Le mouvement syndical africain qui est né sous la colonisation avec l’apparition du capitalisme va subir le même sort que le syndicalisme des métropoles. L’avènement du Front Populaire en France suite aux élections d’Avril 1936 va favoriser la naissance du mouvement syndical en Afrique Noire francophone. Pour la 1ère fois, la France intégrait le problème du travail comme un élément fondamental de sa politique coloniale.

  • Le 11 Mars 1937, le droit syndical est reconnu à tout travailleur africain ayant le CEPE (Certificat d’Etudes Primaires Élémentaire).
  • Le 20 Mars 1937 un autre décret reconnaissait aux Africains le droit de négocier des conventions collectives. Durant cette période, les travailleurs africains sont organisés et répartis dans les sections des centrales syndicales françaises CGT, CGT-FO, CFTC, elles-mêmes affiliées respectivement à la FSM, la CISL et à la CMT pour le cas des colonies françaises et les TUC (Trade Union Congress) pour les colonies anglaises.
  • En Janvier 1957, les bases de l’UGTAN sont jetées par la création de son secrétariat.

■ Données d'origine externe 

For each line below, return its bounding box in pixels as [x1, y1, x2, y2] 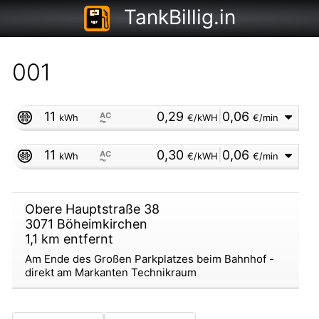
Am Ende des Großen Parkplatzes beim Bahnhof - [24, 252, 274, 266]
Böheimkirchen [56, 216, 147, 232]
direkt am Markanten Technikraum [24, 266, 197, 280]
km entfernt [37, 231, 113, 247]
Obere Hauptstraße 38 [24, 202, 159, 217]
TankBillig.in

À son congrès constitutif du 15 au 18 Janvier 1959 à Conakry, l’UGTAN opte pour l’indépendance de l’Afrique et la nécessité de construire un syndicalisme anticolonialiste.
  • Le 27 juin 1981 à Nairobi, adoption de la Charte africaine des Droits de l’Homme et des Peuples (O.U.A.), rentrée en vigueur le 21 octobre 1986 protège le droit de grève en tant que droit social et fondamental du travailleur.

Au Burkina Faso

On retiendra : 

  • La Constitution du 02 Juin 1991 (Révisée par les lois n°002/97/ADP du 27 janvier 1997 et la loi n°003-200/AN du 11avril 1997)

 Article  21 : « La liberté d’association est garantie. Toute personne a le droit de constituer des associations et de participer librement aux activités des associations créées. Le fonctionnement des associations doit se conformer aux lois et règlements en vigueurs. La liberté syndicale est garantie. Les syndicats exercent leurs activités sans contrainte et sans limitation autres que celles prévues par la loi. »

Article  22 : «  Le droit de grève est garanti. Il s’exerce conformément aux lois en vigueur. »

  • La Loi n°45-60-AN du 25 Juillet 1960 portant règlement de droit de grève des Fonctionnaires et Agents de l’Etat :

Article 2 : «  Aucune grève des personnels visés à l’article 1er ne peut avoir légalement lieu si les conditions de notification et de délai précisées, aux articles 3 et 4 ci-après n’ont pas été respectées. »  

  • La Loi n°13 / 98/AN du 28 avril 1998 portant régime juridique applicable aux emplois et aux agents de la Fonction Publique (relue en loi n°2015-081/CNT du 24 novembre 2015, portant Réforme Globale de l’Administration Publique)

Article 44 : «  Les agents de la Fonction Publique jouissent des droits et libertés publiques reconnus par la Constitution à tout citoyen burkinabé… »

Article 45 : « Le droit de grève est reconnu aux agents de la Fonction Publique qui l’exercent dans le cadre défini par les textes législatifs en vigueur en la matière. »

Article 74 : «  Le droit de grève n’est pas reconnu aux fonctionnaires  stagiaires. » 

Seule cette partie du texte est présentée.